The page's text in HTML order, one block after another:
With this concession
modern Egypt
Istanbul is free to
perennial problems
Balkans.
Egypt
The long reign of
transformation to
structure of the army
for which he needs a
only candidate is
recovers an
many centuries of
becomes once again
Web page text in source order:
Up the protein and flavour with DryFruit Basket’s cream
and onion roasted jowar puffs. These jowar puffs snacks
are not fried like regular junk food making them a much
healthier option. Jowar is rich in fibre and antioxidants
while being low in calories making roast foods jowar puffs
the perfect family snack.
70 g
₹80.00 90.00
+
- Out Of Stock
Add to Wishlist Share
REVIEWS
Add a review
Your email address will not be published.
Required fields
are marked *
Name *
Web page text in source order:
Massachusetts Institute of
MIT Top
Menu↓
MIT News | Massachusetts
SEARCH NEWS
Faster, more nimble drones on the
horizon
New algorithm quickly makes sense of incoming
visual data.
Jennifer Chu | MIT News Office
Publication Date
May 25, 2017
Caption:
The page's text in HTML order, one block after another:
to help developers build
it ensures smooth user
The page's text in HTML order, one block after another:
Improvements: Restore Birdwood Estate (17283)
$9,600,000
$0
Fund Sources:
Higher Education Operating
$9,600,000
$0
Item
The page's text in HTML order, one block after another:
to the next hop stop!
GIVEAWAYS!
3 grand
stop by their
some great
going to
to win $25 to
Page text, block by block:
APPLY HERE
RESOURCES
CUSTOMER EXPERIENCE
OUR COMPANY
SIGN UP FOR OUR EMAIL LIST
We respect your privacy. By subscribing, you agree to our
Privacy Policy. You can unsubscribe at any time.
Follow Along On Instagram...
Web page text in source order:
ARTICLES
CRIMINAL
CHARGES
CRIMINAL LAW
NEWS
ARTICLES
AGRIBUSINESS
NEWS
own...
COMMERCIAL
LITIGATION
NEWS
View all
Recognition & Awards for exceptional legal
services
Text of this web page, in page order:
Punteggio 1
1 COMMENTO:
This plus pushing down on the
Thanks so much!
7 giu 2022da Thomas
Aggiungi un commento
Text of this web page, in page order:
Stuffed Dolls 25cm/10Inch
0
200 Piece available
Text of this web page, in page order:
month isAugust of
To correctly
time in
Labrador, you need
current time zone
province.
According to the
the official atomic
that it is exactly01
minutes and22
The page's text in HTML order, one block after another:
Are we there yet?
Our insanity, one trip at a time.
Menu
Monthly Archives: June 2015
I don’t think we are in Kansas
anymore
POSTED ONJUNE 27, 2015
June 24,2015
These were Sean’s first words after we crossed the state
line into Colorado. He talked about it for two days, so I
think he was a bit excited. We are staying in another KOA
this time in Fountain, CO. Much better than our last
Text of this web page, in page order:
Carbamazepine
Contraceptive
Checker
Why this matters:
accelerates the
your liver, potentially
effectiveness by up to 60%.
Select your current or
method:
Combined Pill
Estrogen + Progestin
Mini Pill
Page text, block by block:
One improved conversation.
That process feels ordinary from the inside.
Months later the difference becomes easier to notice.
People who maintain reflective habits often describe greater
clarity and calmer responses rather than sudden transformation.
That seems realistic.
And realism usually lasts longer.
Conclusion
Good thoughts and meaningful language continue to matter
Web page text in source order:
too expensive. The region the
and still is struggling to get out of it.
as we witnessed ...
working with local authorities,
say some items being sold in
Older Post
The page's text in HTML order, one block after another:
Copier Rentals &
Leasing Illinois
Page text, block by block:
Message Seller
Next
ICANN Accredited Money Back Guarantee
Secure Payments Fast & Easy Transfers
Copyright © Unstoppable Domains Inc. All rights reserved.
........
### Aim of the task
Restate the full data above, keeping each word intact.

### Answer
The page's text in HTML order, one block after another:
With this concession
modern Egypt
Istanbul is free to
perennial problems
Balkans.
Egypt
The long reign of
transformation to
structure of the army
for which he needs a
only candidate is
recovers an
many centuries of
becomes once again
Web page text in source order:
Up the protein and flavour with DryFruit Basket’s cream
and onion roasted jowar puffs. These jowar puffs snacks
are not fried like regular junk food making them a much
healthier option. Jowar is rich in fibre and antioxidants
while being low in calories making roast foods jowar puffs
the perfect family snack.
70 g
₹80.00 90.00
+
- Out Of Stock
Add to Wishlist Share
REVIEWS
Add a review
Your email address will not be published.
Required fields
are marked *
Name *
Web page text in source order:
Massachusetts Institute of
MIT Top
Menu↓
MIT News | Massachusetts
SEARCH NEWS
Faster, more nimble drones on the
horizon
New algorithm quickly makes sense of incoming
visual data.
Jennifer Chu | MIT News Office
Publication Date
May 25, 2017
Caption:
The page's text in HTML order, one block after another:
to help developers build
it ensures smooth user
The page's text in HTML order, one block after another:
Improvements: Restore Birdwood Estate (17283)
$9,600,000
$0
Fund Sources:
Higher Education Operating
$9,600,000
$0
Item
The page's text in HTML order, one block after another:
to the next hop stop!
GIVEAWAYS!
3 grand
stop by their
some great
going to
to win $25 to
Page text, block by block:
APPLY HERE
RESOURCES
CUSTOMER EXPERIENCE
OUR COMPANY
SIGN UP FOR OUR EMAIL LIST
We respect your privacy. By subscribing, you agree to our
Privacy Policy. You can unsubscribe at any time.
Follow Along On Instagram...
Web page text in source order:
ARTICLES
CRIMINAL
CHARGES
CRIMINAL LAW
NEWS
ARTICLES
AGRIBUSINESS
NEWS
own...
COMMERCIAL
LITIGATION
NEWS
View all
Recognition & Awards for exceptional legal
services
Text of this web page, in page order:
Punteggio 1
1 COMMENTO:
This plus pushing down on the
Thanks so much!
7 giu 2022da Thomas
Aggiungi un commento
Text of this web page, in page order:
Stuffed Dolls 25cm/10Inch
0
200 Piece available
Text of this web page, in page order:
month isAugust of
To correctly
time in
Labrador, you need
current time zone
province.
According to the
the official atomic
that it is exactly01
minutes and22
The page's text in HTML order, one block after another:
Are we there yet?
Our insanity, one trip at a time.
Menu
Monthly Archives: June 2015
I don’t think we are in Kansas
anymore
POSTED ONJUNE 27, 2015
June 24,2015
These were Sean’s first words after we crossed the state
line into Colorado. He talked about it for two days, so I
think he was a bit excited. We are staying in another KOA
this time in Fountain, CO. Much better than our last
Text of this web page, in page order:
Carbamazepine
Contraceptive
Checker
Why this matters:
accelerates the
your liver, potentially
effectiveness by up to 60%.
Select your current or
method:
Combined Pill
Estrogen + Progestin
Mini Pill
Page text, block by block:
One improved conversation.
That process feels ordinary from the inside.
Months later the difference becomes easier to notice.
People who maintain reflective habits often describe greater
clarity and calmer responses rather than sudden transformation.
That seems realistic.
And realism usually lasts longer.
Conclusion
Good thoughts and meaningful language continue to matter
Web page text in source order:
too expensive. The region the
and still is struggling to get out of it.
as we witnessed ...
working with local authorities,
say some items being sold in
Older Post
The page's text in HTML order, one block after another:
Copier Rentals &
Leasing Illinois
Page text, block by block:
Message Seller
Next
ICANN Accredited Money Back Guarantee
Secure Payments Fast & Easy Transfers
Copyright © Unstoppable Domains Inc. All rights reserved.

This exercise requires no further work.